И у Б., и у Булгакова имелась несомненная тяга к сверхъестественному. Вспоминая в книге "На рубеже столетий" годы, проведенные в Поливановской гимназии, Б. ярко описывал, как он и его товарищи импровизировали: "Мы, постоянные импровизаторы, мифотворцы сюжетов, рисующих драматическую борьбу света и тьмы (начала с концом); миф - события, происходящие с нами и с нашими знакомыми; место действия: Арбат, Новодевичий монастырь, Поливановская гимназия; перелагая знакомых в свой миф, мы выращивали всякую фантастику в стиле Гофмана и Эдгара По; фантастику реализма; нужна нам не сказка; не тридесятое царство: нам нужен Арбат, Неопалимовский переулок; и для съемок местностей зорко оглядываем топографию переулков, чтобы в наших рассказах друг другу соблюсти иллюзию натуры… Перекидывали, точно мячик, сюжет, сочиняемый миф - настоящее сюжетное наводнение: становился трилогией, тетралогией он; тема ширилась до всемирной истории; центром же оставалась Москва; договорились до мирового переворота, в Москве начинаемого". Эти слова вполне могли быть сказаны и о "Мастере и Маргарите". Однако Б. закончил свои воспоминания 11 апреля 1929 г., а Булгаков только месяц спустя отнес главу будущего романа в издательство "Недра", так что автор "На рубеже столетий" никак не мог знать об этом замысле.

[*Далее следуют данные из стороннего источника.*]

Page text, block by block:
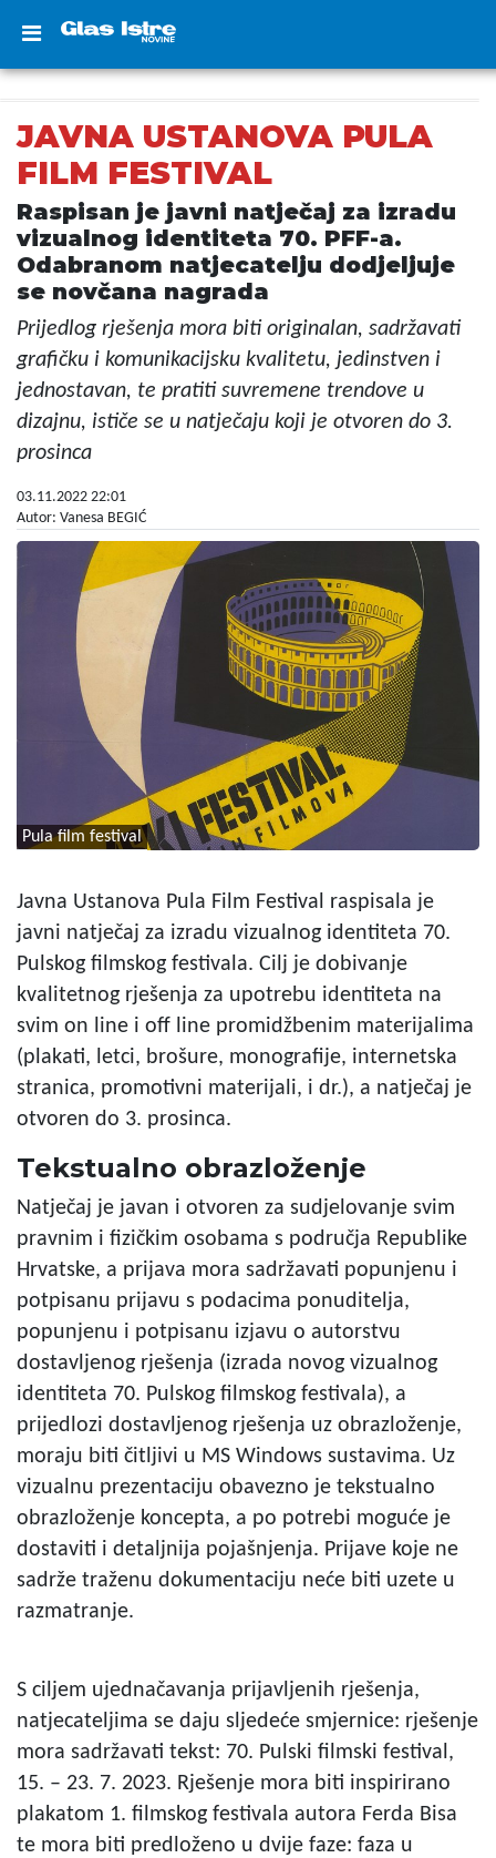
JAVNA USTANOVA PULA
FILM FESTIVAL
Raspisan je javni natječaj za izradu
vizualnog identiteta 70. PFF-a.
Odabranom natjecatelju dodjeljuje
se novčana nagrada
Prijedlog rješenja mora biti originalan, sadržavati
grafičku i komunikacijsku kvalitetu, jedinstven i
jednostavan, te pratiti suvremene trendove u
dizajnu, ističe se u natječaju koji je otvoren do 3.
prosinca
03.11.2022 22:01
Autor: Vanesa BEGIĆ
Pula film festival
Javna Ustanova Pula Film Festival raspisala je
javni natječaj za izradu vizualnog identiteta 70.
Pulskog filmskog festivala. Cilj je dobivanje
kvalitetnog rješenja za upotrebu identiteta na
svim on line i off line promidžbenim materijalima
(plakati, letci, brošure, monografije, internetska
stranica, promotivni materijali, i dr.), a natječaj je
otvoren do 3. prosinca.
Tekstualno obrazloženje
Natječaj je javan i otvoren za sudjelovanje svim
pravnim i fizičkim osobama s područja Republike
Hrvatske, a prijava mora sadržavati popunjenu i
potpisanu prijavu s podacima ponuditelja,
popunjenu i potpisanu izjavu o autorstvu
dostavljenog rješenja (izrada novog vizualnog
identiteta 70. Pulskog filmskog festivala), a
prijedlozi dostavljenog rješenja uz obrazloženje,
moraju biti čitljivi u MS Windows sustavima. Uz
vizualnu prezentaciju obavezno je tekstualno
obrazloženje koncepta, a po potrebi moguće je
dostaviti i detaljnija pojašnjenja. Prijave koje ne
sadrže traženu dokumentaciju neće biti uzete u
razmatranje.
S ciljem ujednačavanja prijavljenih rješenja,
natjecateljima se daju sljedeće smjernice: rješenje
mora sadržavati tekst: 70. Pulski filmski festival,
15. – 23. 7. 2023. Rješenje mora biti inspirirano
plakatom 1. filmskog festivala autora Ferda Bisa
te mora biti predloženo u dvije faze: faza u
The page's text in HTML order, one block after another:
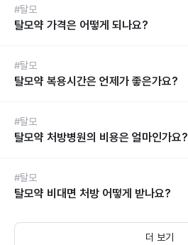
#탈모
탈모약 가격은 어떻게 되나요?
#탈모
탈모약 복용시간은 언제가 좋은가요?
#탈모
탈모약 처방병원의 비용은 얼마인가요?
#탈모
탈모약 비대면 처방 어떻게 받나요?
더 보기
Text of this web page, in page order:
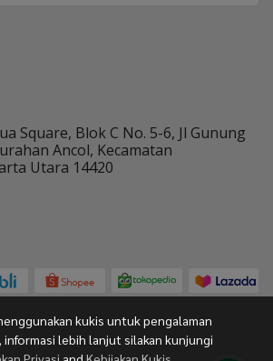
kukis untuk pengalaman
informasi lebih lanjut silakan kunjungi
Square, Blok C No. 5-6, Jl Gunung
Ancol, Kecamatan
Utara 14420
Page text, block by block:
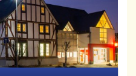
Eschenburg e.V.
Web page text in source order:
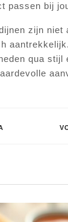
passen bij
zijn niet
qua stijl
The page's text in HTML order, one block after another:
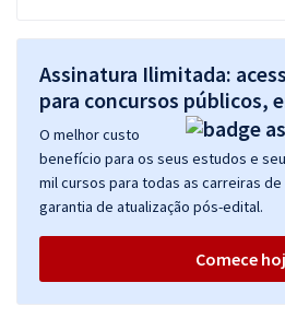
Assinatura Ilimitada:
para concursos públicos,
O melhor custo
benefício para os seus estudos e
mil cursos para todas as carreiras
garantia de atualização pós-edital.
Comece
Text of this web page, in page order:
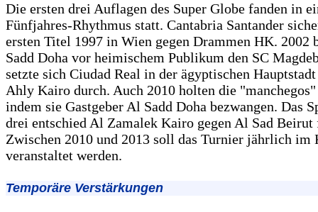
Die ersten drei Auflagen des Super Globe fanden in
Fünfjahres-Rhythmus statt. Cantabria Santander
ersten Titel 1997 in Wien gegen Drammen HK. 2002
Sadd Doha vor heimischem Publikum den SC
setzte sich Ciudad Real in der ägyptischen
Ahly Kairo durch. Auch 2010 holten die
indem sie Gastgeber Al Sadd Doha bezwangen. Das
drei entschied Al Zamalek Kairo gegen Al Sad Beirut
Zwischen 2010 und 2013 soll das Turnier jährlich im
veranstaltet werden.
Temporäre Verstärkungen
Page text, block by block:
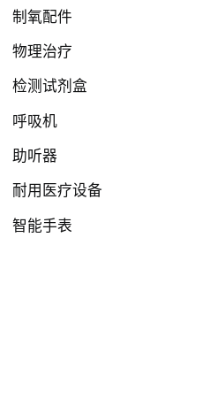
制氧配件
物理治疗
检测试剂盒
呼吸机
助听器
耐用医疗设备
智能手表
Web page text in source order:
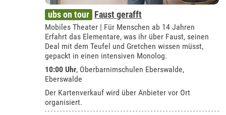
ubs on tour Faust gerafft
Mobiles Theater | Für Menschen ab 14 Jahren
Erfahrt das Elementare, was ihr über Faust, seinen
Deal mit dem Teufel und Gretchen wissen müsst,
gepackt in einen intensiven Monolog.
10:00 Uhr, Oberbarnimschulen Eberswalde,
Eberswalde
Der Kartenverkauf wird über Anbieter vor Ort
organisiert.

Б. - мистик, хотя в советское время ему приходилось всячески открещиваться от такого определения сути своего мировоззрения и утверждать, намекая на полученное образование, что "типичные мистики не бывают смолоду перепичканы естествознанием". Укажем, что и арест второй жены Б. был связан с обвинениями ее в мистицизме. До октября 1917 г. Б. имел возможность более свободно высказываться на эту тему. В предисловии ко второй, "Драматической", симфонии он отмечал, что "здесь осмеиваются некоторые крайности мистицизма. Является вопрос, мотивировано ли сатирическое отношение к людям и событиям, существование которых для весьма многих сомнительно. Вместо ответа я могу посоветовать внимательнее приглядеться к окружающей действительности". Несомненно, для Б., помимо крайностей, существовала и некоторая "здоровая" основа мистицизма. Можно согласиться с мнением литературоведа Т.Н. Хмельницкой в предисловии к собранию стихотворений Б. в Большой серии "Библиотеки поэта" (1966): "Белый… который диалектически сам видел предмет своих заблуждений, никогда ни от чего не отходил. Для него и разоблаченные иллюзии продолжали жить… Для Белого одновременно предстает и уродливо-гротескный образ явления, и его "святая" суть. Мистики второй симфонии только доводят до абсурда идеи Вл. Соловьева, но сами идеи для Белого, в их высшем смысле, продолжают быть значительными и высокими". Надо признать справедливой и точку зрения религиозного философа П. А. Флоренского. В рецензии на "Северную" симфонию, появившейся в № 3 журнала "Новый путь" за 1904 г., он отмечал: "Для автора "Симфонии" Бог реален до осязательности: "На вечерней заре сам Господь Бог, весь окутанный туманом, бродил вдоль зарослей и качал синим касатиком". Он - здесь теперь. Наши усилия не есть что-то мнимое, вечно стремящееся, но никогда не достигающее цели, нечто оставляющее еще и еще возможность желания. Нет, еще усилие, напряжемся в последний раз - и мы в неизъяснимом трепете детской радости внезапно входим в окончательную и последнюю стадию, получаем свой идеальный облик… Поэму Белого законно назвать "поэмою мистического христианства".